The key to simplification would be to have more standardized implementation practices. This would obviate the need for expansive and expensive manipulation of data. If all payors used the same system and rules, there would be less rejection of claims, less paperwork involved with those claims, and less confusion by staff supplying codes for claims purposes. However, it needs to be determined if more rigor would exacerbate the underreporting that currently is apparent in data, especially for diagnosis codes in the ambulatory setting. It is not enough to just submit a code that will pass the edits and get the claim paid. Data are used for many other purposes and need to be accurate and complete, to produce a total picture of the patient. Look at the move toward using administrative data to determine rates of compliance with medical practice guidelines, such as for mammography screening. The HEDIS measures now allow women with bilateral radical mastectomies to be excluded from the population at risk. How can this be measured if the coding is incomplete, or if there is no standardized longitudinal patient-level database?

5. How should ongoing maintenance (responsibility, intellectual input, funding) be addressed in the standards?

The current system of the ICD-9-CM Coordination and Maintenance Committee works well for intellectual input, with annual updates published in the Federal Register. Changes more on a less than annual basis would be difficult to monitor, track, and update in the myriad of systems available, and would impose a financial burden on users of these systems. For the CPT system, if it is retained as a reporting system for physician billing, there should be a more structured mechanism for updates, similar to the ICD system.

RESPONSES TO SELECTED ADDITIONAL QUESTIONS:

4. What issues do we encounter linking data coded with different classification systems?

On both the HCUP and the Tape-to-Tape projects we encountered mismatches in nomenclature that are difficult to resolve; result is wider groupings that include widely variant entities, such as procedures, where the coding systems differ on approach, excision vs biopsy, etc.

5. What is the impact of the emerging computerized patient record?

Nomenclature of any system implemented in the CPR needs to be much more structured than any of the systems currently in widespread use. Most of them have sections by body system that were developed for the specialties to which they pertain.

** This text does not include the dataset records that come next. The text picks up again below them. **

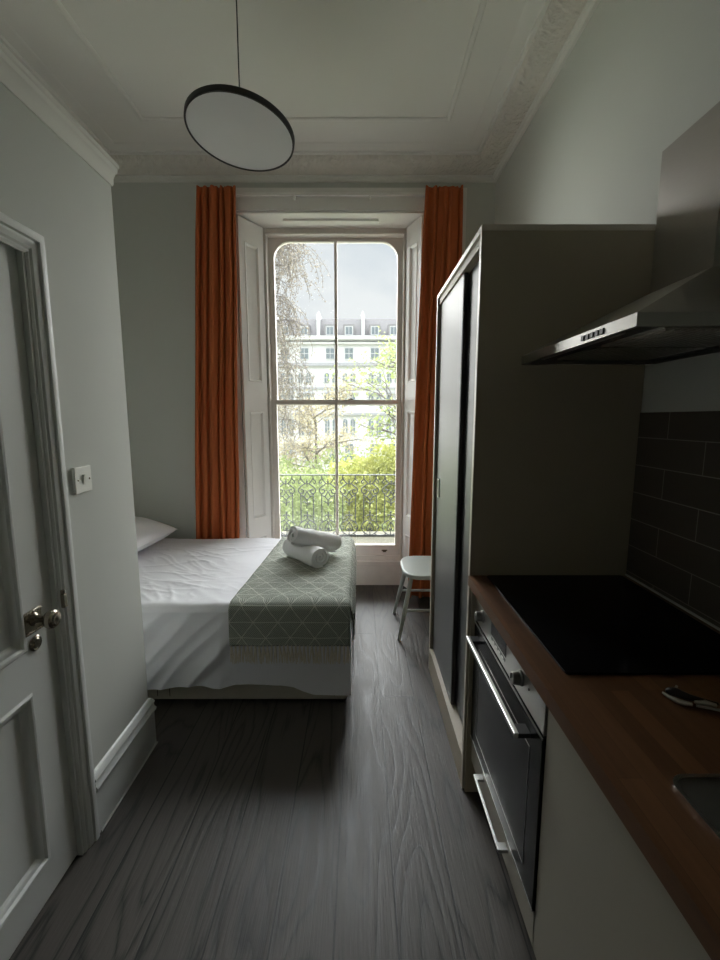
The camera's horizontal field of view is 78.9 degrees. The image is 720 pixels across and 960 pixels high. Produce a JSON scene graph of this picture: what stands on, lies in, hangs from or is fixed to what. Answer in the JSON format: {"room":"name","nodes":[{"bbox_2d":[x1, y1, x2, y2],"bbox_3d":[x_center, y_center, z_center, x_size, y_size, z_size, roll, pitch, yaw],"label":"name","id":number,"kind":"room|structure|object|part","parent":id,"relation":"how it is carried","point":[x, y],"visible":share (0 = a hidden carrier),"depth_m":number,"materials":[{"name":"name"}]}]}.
{"room":"studio apartment","nodes":[
{"label":"studio apartment","id":0,"kind":"room"},
{"bbox_2d":[0,82,147,768],"bbox_3d":[-1.021,0.244,0.205,0.110,2.460,3.338,0,8,0],"label":"wall","id":1,"kind":"structure","parent":0,"point":[46,187],"depth_m":1.58,"materials":[{"name":"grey paint"}]},
{"bbox_2d":[0,212,99,959],"bbox_3d":[-0.988,0.346,0.980,0.177,2.043,0.961,0,8,0],"label":"door","id":2,"kind":"structure","parent":1,"relation":"in","point":[49,809],"depth_m":1.31,"materials":[{"name":"paint"}]},
{"bbox_3d":[-0.990,0.020,1.111,0.033,1.010,0.217,0,8,0],"label":"panel","id":3,"kind":"part","parent":2,"relation":"part of","materials":[{"name":"paint"}]},
{"bbox_3d":[-0.990,0.930,1.238,0.033,0.567,0.217,0,8,0],"label":"panel","id":4,"kind":"part","parent":2,"relation":"part of","materials":[{"name":"paint"}]},
{"bbox_3d":[-0.973,0.420,1.304,0.011,0.070,0.070,0,8,0],"label":"lock plate","id":5,"kind":"part","parent":2,"relation":"part of","materials":[{"name":"silver metal"}]},
{"bbox_3d":[-0.936,0.415,1.306,0.075,0.058,0.058,0,8,0],"label":"knob","id":6,"kind":"part","parent":2,"relation":"part of","materials":[{"name":"silver metal"}]},
{"bbox_2d":[0,41,118,185],"bbox_3d":[-1.446,-0.953,0.050,1.009,0.084,3.363,0,8,0],"label":"trim","id":7,"kind":"structure","parent":1,"relation":"attached to","point":[14,75],"depth_m":1.35,"materials":[{"name":"paint"}]},
{"bbox_2d":[72,465,91,493],"bbox_3d":[-0.958,-0.002,1.514,0.017,0.090,0.090,0,8,0],"label":"light switch","id":8,"kind":"object","parent":1,"relation":"attached to","point":[81,476],"visible":1,"depth_m":1.51,"materials":[{"name":"plastic"}]},
{"bbox_2d":[0,0,526,141],"bbox_3d":[-0.465,-2.101,0.908,3.170,0.150,5.580,0,8,0],"label":"ceiling","id":9,"kind":"structure","parent":0,"point":[307,58],"depth_m":2.29,"materials":[{"name":"paint"}]},
{"bbox_2d":[184,0,294,171],"bbox_3d":[-0.502,-1.782,1.801,0.449,0.730,0.448,0,8,0],"label":"pendant lamp","id":10,"kind":"object","parent":9,"relation":"hanging from","point":[238,127],"visible":1,"depth_m":1.80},
{"bbox_3d":[-0.500,-1.810,1.799,0.006,0.613,0.012,7,10,40],"label":"cord","id":11,"kind":"part","parent":10,"relation":"part of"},
{"bbox_2d":[186,92,291,169],"bbox_3d":[-0.503,-1.456,1.845,0.430,0.063,0.430,0,8,0],"label":"diffuser","id":12,"kind":"object","parent":10,"relation":"attached to","point":[241,130],"depth_m":1.81,"materials":[{"name":"white plastic"}]},
{"bbox_3d":[-0.502,-1.464,1.845,0.449,0.087,0.448,0,8,0],"label":"lamp shade","id":13,"kind":"part","parent":10,"relation":"part of","materials":[{"name":"black metal"}]},
{"bbox_2d":[52,0,487,121],"bbox_3d":[-0.408,-2.006,0.810,1.975,0.012,3.992,0,8,0],"label":"trim","id":14,"kind":"structure","parent":9,"relation":"attached to","point":[482,5],"depth_m":2.57,"materials":[{"name":"paint"}]},
{"bbox_2d":[0,0,550,154],"bbox_3d":[-0.465,-1.991,0.761,2.670,0.027,4.760,0,8,0],"label":"trim","id":15,"kind":"structure","parent":9,"relation":"attached to","point":[533,12],"depth_m":2.80,"materials":[{"name":"paint"}]},
{"bbox_2d":[9,585,535,959],"bbox_3d":[-0.465,1.390,1.325,3.170,0.120,5.440,0,8,0],"label":"floor","id":16,"kind":"structure","parent":0,"point":[251,829],"depth_m":1.56,"materials":[{"name":"grey wood"}]},
{"bbox_2d":[148,684,346,701],"bbox_3d":[-0.984,0.836,2.903,1.832,0.540,1.231,0,8,0],"label":"bed","id":17,"kind":"object","parent":16,"relation":"on","point":[245,691],"visible":0.13,"depth_m":2.32,"materials":[{"name":"beige fabric"}]},
{"bbox_2d":[138,538,355,695],"bbox_3d":[-0.965,0.799,2.869,1.863,0.513,1.304,0,8,0],"label":"sheet","id":18,"kind":"object","parent":17,"relation":"on","point":[188,587],"visible":0.39,"depth_m":2.29,"materials":[{"name":"white fabric"}]},
{"bbox_2d":[135,517,176,551],"bbox_3d":[-1.675,0.385,3.068,0.465,0.218,0.715,1,8,4],"label":"pillow","id":19,"kind":"object","parent":18,"relation":"on","point":[149,532],"visible":0.3,"depth_m":3.12,"materials":[{"name":"fabric"}]},
{"bbox_2d":[228,537,356,664],"bbox_3d":[-0.346,0.698,2.860,0.644,0.327,1.297,0,8,0],"label":"throw blanket","id":20,"kind":"object","parent":18,"relation":"on","point":[287,601],"visible":0.82,"depth_m":2.24,"materials":[{"name":"green fabric"}]},
{"bbox_2d":[282,539,328,567],"bbox_3d":[-0.361,0.478,2.889,0.141,0.134,0.360,-7,10,-40],"label":"rolled towel","id":21,"kind":"object","parent":20,"relation":"on","point":[314,556],"visible":0.92,"depth_m":2.78,"materials":[{"name":"white fabric"}]},
{"bbox_2d":[287,526,341,551],"bbox_3d":[-0.300,0.400,2.926,0.377,0.225,0.149,-6,10,-37],"label":"rolled towel","id":22,"kind":"object","parent":20,"relation":"on","point":[297,536],"visible":0.94,"depth_m":2.85,"materials":[{"name":"white fabric"}]},
{"bbox_2d":[393,556,430,640],"bbox_3d":[0.512,0.642,3.139,0.515,0.864,0.457,0,8,0],"label":"stool","id":23,"kind":"object","parent":16,"relation":"on","point":[413,567],"visible":0.29,"depth_m":3.04,"materials":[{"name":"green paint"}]},
{"bbox_3d":[0.311,0.827,3.341,0.145,0.442,0.032,7,11,43],"label":"leg","id":24,"kind":"part","parent":23,"relation":"part of","materials":[{"name":"white paint"}]},
{"bbox_3d":[0.311,0.875,2.996,0.145,0.442,0.032,-7,11,-43],"label":"leg","id":25,"kind":"part","parent":23,"relation":"part of","materials":[{"name":"white paint"}]},
{"bbox_3d":[0.500,0.624,3.137,0.410,0.030,0.450,0,8,0],"label":"seat","id":26,"kind":"part","parent":23,"relation":"part of","materials":[{"name":"white paint"}]},
{"bbox_2d":[464,590,534,946],"bbox_3d":[0.711,0.879,1.407,0.595,0.868,0.653,0,8,0],"label":"housing","id":27,"kind":"object","parent":16,"relation":"on","point":[474,779],"visible":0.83,"depth_m":1.53,"materials":[{"name":"beige laminate"}]},
{"bbox_3d":[0.429,1.096,1.454,0.032,0.012,0.285,0,8,0],"label":"handle","id":28,"kind":"part","parent":27,"relation":"part of","materials":[{"name":"metal"}]},
{"bbox_3d":[0.455,1.114,1.436,0.019,0.099,0.628,0,8,0],"label":"drawer","id":29,"kind":"part","parent":27,"relation":"part of","materials":[{"name":"black metal"}]},
{"bbox_2d":[466,598,547,911],"bbox_3d":[0.677,0.762,1.387,0.565,0.617,0.627,0,8,0],"label":"oven","id":30,"kind":"object","parent":27,"relation":"in","point":[509,717],"visible":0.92,"depth_m":1.26,"materials":[{"name":"black metal"}]},
{"bbox_3d":[0.422,0.590,1.612,0.035,0.013,0.040,0,8,0],"label":"handle post","id":31,"kind":"part","parent":30,"relation":"part of","materials":[{"name":"black plastic"}]},
{"bbox_3d":[0.427,0.490,1.571,0.027,0.044,0.044,0,8,0],"label":"knob","id":32,"kind":"part","parent":30,"relation":"part of","materials":[{"name":"metal"}]},
{"bbox_3d":[0.402,0.623,1.378,0.014,0.015,0.513,0,8,0],"label":"handle","id":33,"kind":"part","parent":30,"relation":"part of","materials":[{"name":"metal"}]},
{"bbox_3d":[0.439,1.057,1.429,0.002,0.006,0.627,0,8,0],"label":"door trim","id":34,"kind":"part","parent":30,"relation":"part of","materials":[{"name":"metal"}]},
{"bbox_3d":[0.439,0.581,1.362,0.002,0.005,0.627,0,8,0],"label":"door trim","id":35,"kind":"part","parent":30,"relation":"part of","materials":[{"name":"metal"}]},
{"bbox_3d":[0.452,0.514,1.353,0.022,0.117,0.627,0,8,0],"label":"control panel","id":36,"kind":"part","parent":30,"relation":"part of","materials":[{"name":"metal"}]},
{"bbox_3d":[0.427,0.542,1.199,0.027,0.044,0.044,0,8,0],"label":"knob","id":37,"kind":"part","parent":30,"relation":"part of","materials":[{"name":"metal"}]},
{"bbox_3d":[0.422,0.656,1.144,0.035,0.013,0.040,0,8,0],"label":"handle post","id":38,"kind":"part","parent":30,"relation":"part of","materials":[{"name":"black plastic"}]},
{"bbox_2d":[429,224,655,787],"bbox_3d":[0.717,0.134,2.079,0.599,2.158,0.880,0,8,0],"label":"wardrobe","id":39,"kind":"object","parent":16,"relation":"on","point":[534,465],"visible":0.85,"depth_m":1.61,"materials":[{"name":"beige laminate"}]},
{"bbox_3d":[0.717,0.085,2.505,0.598,2.138,0.022,0,8,0],"label":"panel","id":40,"kind":"part","parent":39,"relation":"part of","materials":[{"name":"black glass"}]},
{"bbox_3d":[0.432,0.044,2.409,0.008,0.105,0.040,0,8,0],"label":"handle","id":41,"kind":"part","parent":39,"relation":"part of","materials":[{"name":"metal"}]},
{"bbox_3d":[0.704,1.071,2.210,0.573,0.006,0.836,0,8,0],"label":"panel","id":42,"kind":"part","parent":39,"relation":"part of","materials":[{"name":"white wood"}]},
{"bbox_3d":[0.444,0.070,2.221,0.018,1.962,0.509,0,8,0],"label":"door","id":43,"kind":"part","parent":39,"relation":"part of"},
{"bbox_3d":[0.472,-0.899,1.934,0.090,0.032,0.836,0,8,0],"label":"track rail","id":44,"kind":"part","parent":39,"relation":"part of","materials":[{"name":"silver metal"}]},
{"bbox_3d":[0.468,0.119,1.871,0.018,1.962,0.426,0,8,0],"label":"door","id":45,"kind":"part","parent":39,"relation":"part of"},
{"bbox_3d":[0.717,-0.924,1.931,0.599,0.020,0.880,0,8,0],"label":"panel","id":46,"kind":"part","parent":39,"relation":"part of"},
{"bbox_2d":[533,709,710,959],"bbox_3d":[0.727,1.032,0.321,0.563,0.868,1.550,0,8,0],"label":"base cabinet","id":47,"kind":"object","parent":16,"relation":"on","point":[598,897],"visible":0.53,"depth_m":0.84,"materials":[{"name":"beige laminate"}]},
{"bbox_2d":[468,575,719,959],"bbox_3d":[0.711,0.534,0.579,0.597,0.038,2.198,0,8,0],"label":"countertop","id":48,"kind":"structure","parent":47,"relation":"on","point":[632,739],"depth_m":0.80,"materials":[{"name":"brown wood"}]},
{"bbox_2d":[487,575,719,674],"bbox_3d":[0.732,0.406,1.334,0.507,0.006,0.640,0,8,0],"label":"cooktop","id":49,"kind":"object","parent":48,"relation":"in","point":[588,624],"visible":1,"depth_m":1.24,"materials":[{"name":"black glass"}]},
{"bbox_2d":[662,685,719,711],"bbox_3d":[0.730,0.460,0.890,0.192,0.023,0.050,6,10,35],"label":"utensil","id":50,"kind":"object","parent":48,"relation":"on","point":[674,691],"visible":1,"depth_m":0.91,"materials":[{"name":"metal"}]},
{"bbox_3d":[0.755,0.467,0.874,0.138,0.007,0.008,3,8,19],"label":"rod","id":51,"kind":"part","parent":50,"relation":"part of","materials":[{"name":"metal"}]},
{"bbox_2d":[673,774,719,842],"bbox_3d":[0.735,0.608,0.429,0.460,0.156,0.622,0,8,0],"label":"sink","id":52,"kind":"object","parent":48,"relation":"in","point":[700,792],"visible":1,"depth_m":0.69,"materials":[{"name":"metal"}]},
{"bbox_2d":[679,779,719,831],"bbox_3d":[0.735,0.610,0.430,0.446,0.152,0.608,0,8,0],"label":"basin","id":53,"kind":"object","parent":52,"relation":"in","point":[702,796],"depth_m":0.68,"materials":[{"name":"metal"}]},
{"bbox_2d":[111,183,495,538],"bbox_3d":[-0.465,-0.711,3.707,2.970,3.380,0.420,0,8,0],"label":"wall","id":54,"kind":"structure","parent":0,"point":[154,223],"depth_m":3.42,"materials":[{"name":"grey paint"}]},
{"bbox_2d":[236,215,271,537],"bbox_3d":[-0.862,-0.530,3.628,0.026,3.005,0.261,5,9,32],"label":"shutter","id":55,"kind":"object","parent":54,"relation":"attached to","point":[251,230],"depth_m":3.58,"materials":[{"name":"white wood"}]},
{"bbox_2d":[236,188,466,596],"bbox_3d":[-0.211,-0.621,3.688,2.023,3.208,0.404,0,8,0],"label":"window","id":56,"kind":"structure","parent":54,"relation":"attached to","point":[264,224],"depth_m":3.60,"materials":[{"name":"paint"}]},
{"bbox_3d":[-0.228,-0.564,3.821,1.441,3.058,0.155,0,8,0],"label":"frame","id":57,"kind":"part","parent":56,"relation":"part of","materials":[{"name":"paint"}]},
{"bbox_3d":[-0.203,-1.333,3.743,1.123,1.367,0.046,0,8,0],"label":"sash","id":58,"kind":"part","parent":56,"relation":"part of","materials":[{"name":"paint"}]},
{"bbox_3d":[-0.203,-0.007,3.884,1.123,1.387,0.046,0,8,0],"label":"sash","id":59,"kind":"part","parent":56,"relation":"part of","materials":[{"name":"paint"}]},
{"bbox_2d":[236,193,463,199],"bbox_3d":[-0.220,-2.116,3.265,1.980,0.034,0.043,0,8,0],"label":"track","id":60,"kind":"object","parent":56,"relation":"attached to","point":[237,194],"visible":0.58,"depth_m":3.24,"materials":[{"name":"metal"}]},
{"bbox_2d":[195,185,238,538],"bbox_3d":[-1.137,-0.591,3.427,0.454,3.161,0.086,0,8,0],"label":"curtain","id":61,"kind":"object","parent":60,"relation":"hanging from","point":[216,401],"visible":0.84,"depth_m":3.38,"materials":[{"name":"orange fabric"}]},
{"bbox_3d":[-0.220,-2.123,3.252,1.980,0.016,0.020,0,8,0],"label":"rail","id":62,"kind":"part","parent":60,"relation":"part of","materials":[{"name":"white metal"}]},
{"bbox_2d":[408,185,462,597],"bbox_3d":[0.578,-0.592,3.436,0.366,3.161,0.088,0,8,3],"label":"curtain","id":63,"kind":"object","parent":60,"relation":"hanging from","point":[443,207],"visible":0.51,"depth_m":3.36,"materials":[{"name":"orange fabric"}]},
{"bbox_2d":[402,215,423,587],"bbox_3d":[0.431,-0.531,3.631,0.026,3.005,0.238,-3,9,-22],"label":"shutter","id":64,"kind":"object","parent":54,"relation":"attached to","point":[413,225],"depth_m":3.60,"materials":[{"name":"white wood"}]},
{"bbox_2d":[494,0,719,628],"bbox_3d":[1.080,-0.360,1.202,0.120,3.380,5.480,0,8,0],"label":"wall","id":65,"kind":"structure","parent":0,"point":[639,74],"depth_m":1.68,"materials":[{"name":"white paint"}]},
{"bbox_2d":[109,0,600,182],"bbox_3d":[-0.465,-1.960,0.766,2.970,0.091,5.060,0,8,0],"label":"trim","id":66,"kind":"structure","parent":65,"relation":"attached to","point":[560,17],"depth_m":3.12,"materials":[{"name":"paint"}]},
{"bbox_2d":[521,101,719,364],"bbox_3d":[0.788,-0.637,1.168,0.459,0.565,0.640,0,8,0],"label":"hood","id":67,"kind":"object","parent":65,"relation":"attached to","point":[679,318],"visible":1,"depth_m":1.12,"materials":[{"name":"metal"}]},
{"bbox_2d":[625,574,719,630],"bbox_3d":[1.010,0.511,0.575,0.007,0.008,2.197,0,8,0],"label":"trim","id":68,"kind":"structure","parent":65,"relation":"attached to","point":[627,575],"depth_m":1.39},
{"bbox_2d":[626,411,719,627],"bbox_3d":[1.016,0.211,0.533,0.009,0.610,2.198,0,8,0],"label":"backsplash","id":69,"kind":"structure","parent":65,"relation":"attached to","point":[674,545],"depth_m":1.38,"materials":[{"name":"grey tile"}]},
{"label":"outside","id":70,"kind":"structure","parent":0,"visible":0},
{"bbox_3d":[0.000,-2.082,62.515,140.000,0.200,115.600,0,8,0],"label":"lawn","id":71,"kind":"structure","parent":70,"visible":0},
{"bbox_2d":[276,315,317,467],"bbox_3d":[-8.416,-12.211,61.123,5.739,20.250,9.550,0,8,0],"label":"house","id":72,"kind":"structure","parent":71,"relation":"on","point":[312,323],"depth_m":56.62,"materials":[{"name":"white paint"}]},
{"bbox_3d":[-8.416,-17.877,55.786,5.739,0.950,0.550,0,8,0],"label":"cornice","id":73,"kind":"part","parent":72,"relation":"part of","materials":[{"name":"white paint"}]},
{"bbox_2d":[275,243,333,467],"bbox_3d":[-2.682,-2.109,13.626,3.591,13.426,4.134,2,8,17],"label":"tree","id":74,"kind":"object","parent":71,"relation":"on","point":[279,255],"visible":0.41,"depth_m":13.45,"materials":[{"name":"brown plant"}]},
{"bbox_2d":[279,463,350,530],"bbox_3d":[-2.157,1.966,12.589,3.796,5.654,2.804,0,8,0],"label":"shrub","id":75,"kind":"object","parent":71,"relation":"on","point":[296,501],"visible":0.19,"depth_m":12.23,"materials":[{"name":"green plant"}]},
{"bbox_2d":[278,366,380,499],"bbox_3d":[-2.336,-0.606,19.806,5.766,8.721,7.133,-3,9,-23],"label":"tree","id":76,"kind":"object","parent":71,"relation":"on","point":[304,447],"visible":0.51,"depth_m":18.75,"materials":[{"name":"green plant"}]},
{"bbox_2d":[279,440,394,529],"bbox_3d":[-0.676,1.241,17.484,10.558,6.437,3.280,0,8,0],"label":"shrub","id":77,"kind":"object","parent":71,"relation":"on","point":[282,460],"visible":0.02,"depth_m":16.89,"materials":[{"name":"green plant"}]},
{"bbox_2d":[282,518,394,530],"bbox_3d":[-0.427,2.886,10.156,5.937,4.540,2.341,0,8,0],"label":"shrub","id":78,"kind":"object","parent":71,"relation":"on","point":[384,525],"visible":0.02,"depth_m":10.00,"materials":[{"name":"green plant"}]},
{"bbox_2d":[316,311,361,467],"bbox_3d":[-2.678,-12.211,61.123,5.739,20.250,9.550,0,8,0],"label":"house","id":79,"kind":"structure","parent":71,"relation":"on","point":[349,330],"depth_m":56.66,"materials":[{"name":"white paint"}]},
{"bbox_3d":[-2.678,-17.877,55.786,5.739,0.950,0.550,0,8,0],"label":"cornice","id":80,"kind":"part","parent":79,"relation":"part of","materials":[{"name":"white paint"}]},
{"bbox_2d":[325,437,395,530],"bbox_3d":[0.438,1.556,13.990,3.388,6.084,2.879,0,8,0],"label":"shrub","id":81,"kind":"object","parent":71,"relation":"on","point":[389,462],"visible":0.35,"depth_m":13.15,"materials":[{"name":"green plant"}]},
{"bbox_2d":[326,326,396,527],"bbox_3d":[2.240,-0.611,12.887,6.530,10.643,5.676,0,8,0],"label":"tree","id":82,"kind":"object","parent":71,"relation":"on","point":[389,350],"visible":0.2,"depth_m":12.70,"materials":[{"name":"green plant"}]},
{"bbox_2d":[361,311,396,461],"bbox_3d":[3.062,-12.211,61.123,5.739,20.250,9.550,0,8,0],"label":"house","id":83,"kind":"structure","parent":71,"relation":"on","point":[369,327],"depth_m":56.73,"materials":[{"name":"white paint"}]},
{"bbox_3d":[3.062,-17.877,55.786,5.739,0.950,0.550,0,8,0],"label":"cornice","id":84,"kind":"part","parent":83,"relation":"part of","materials":[{"name":"white paint"}]},
{"bbox_3d":[-1.513,0.020,1.808,0.874,2.460,0.100,0,8,0],"label":"wall partition","id":85,"kind":"structure","parent":0,"visible":0},
{"bbox_2d":[94,698,157,832],"bbox_3d":[-1.446,1.141,1.809,1.008,0.238,0.458,0,8,0],"label":"baseboard","id":86,"kind":"structure","parent":85,"relation":"attached to","point":[117,769],"depth_m":1.76,"materials":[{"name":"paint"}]},
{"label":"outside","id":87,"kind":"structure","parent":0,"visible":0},
{"bbox_2d":[281,531,394,543],"bbox_3d":[0.000,0.790,4.640,8.000,0.250,1.008,0,8,0],"label":"balcony slab","id":88,"kind":"object","parent":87,"point":[358,540],"visible":0.07,"depth_m":4.80,"materials":[{"name":"stone"}]},
{"bbox_2d":[279,474,394,536],"bbox_3d":[-0.140,0.284,4.836,4.100,0.698,0.036,0,8,0],"label":"balcony railing","id":89,"kind":"object","parent":88,"relation":"on","point":[291,475],"visible":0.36,"depth_m":4.83,"materials":[{"name":"black metal"}]},
{"bbox_3d":[-0.814,0.283,4.836,0.204,0.683,0.021,0,8,0],"label":"scroll panel","id":90,"kind":"part","parent":89,"relation":"part of","materials":[{"name":"black metal"}]},
{"bbox_3d":[-0.583,0.283,4.836,0.204,0.683,0.021,0,8,0],"label":"scroll panel","id":91,"kind":"part","parent":89,"relation":"part of","materials":[{"name":"black metal"}]},
{"bbox_3d":[-0.352,0.283,4.836,0.204,0.683,0.021,0,8,0],"label":"scroll panel","id":92,"kind":"part","parent":89,"relation":"part of","materials":[{"name":"black metal"}]},
{"bbox_3d":[-0.140,-0.056,4.788,4.100,0.012,0.036,0,8,0],"label":"rail","id":93,"kind":"part","parent":89,"relation":"part of","materials":[{"name":"black metal"}]},
{"bbox_3d":[-0.140,0.618,4.883,4.100,0.022,0.024,0,8,0],"label":"rail","id":94,"kind":"part","parent":89,"relation":"part of","materials":[{"name":"black metal"}]},
{"bbox_3d":[-0.121,0.283,4.836,0.204,0.683,0.021,0,8,0],"label":"scroll panel","id":95,"kind":"part","parent":89,"relation":"part of","materials":[{"name":"black metal"}]},
{"bbox_3d":[0.110,0.283,4.836,0.204,0.683,0.021,0,8,0],"label":"scroll panel","id":96,"kind":"part","parent":89,"relation":"part of","materials":[{"name":"black metal"}]},
{"bbox_3d":[0.341,0.283,4.836,0.204,0.683,0.021,0,8,0],"label":"scroll panel","id":97,"kind":"part","parent":89,"relation":"part of","materials":[{"name":"black metal"}]}
]}

8. Is this practical to move to a single procedure classification system on the timetable required for initial implementation?

The timetable seems quite aggressive for any major change.

9. If a system is selected as a standard, should providers be able to use all the available codes?

All providers/payors should use the full set of codes in the classification to provide accurate data that are undoubtedly going to be used for purposes other than payment. All should also be held to the same standards of coding rules.

Conclusion

Thank you for the opportunity to address these important issues. Quantification is an important step in understanding and managing complex processes. Quantifying health care needs and services in a pluralistic system such as ours depends on standardizing information. The medical/clinical coding systems that you are examining will provide the information that companies like mine will use in the next century to help purchasers, managed care and insurance companies, providers, and researchers do their jobs more effectively. We hope these comments have been helpful to you.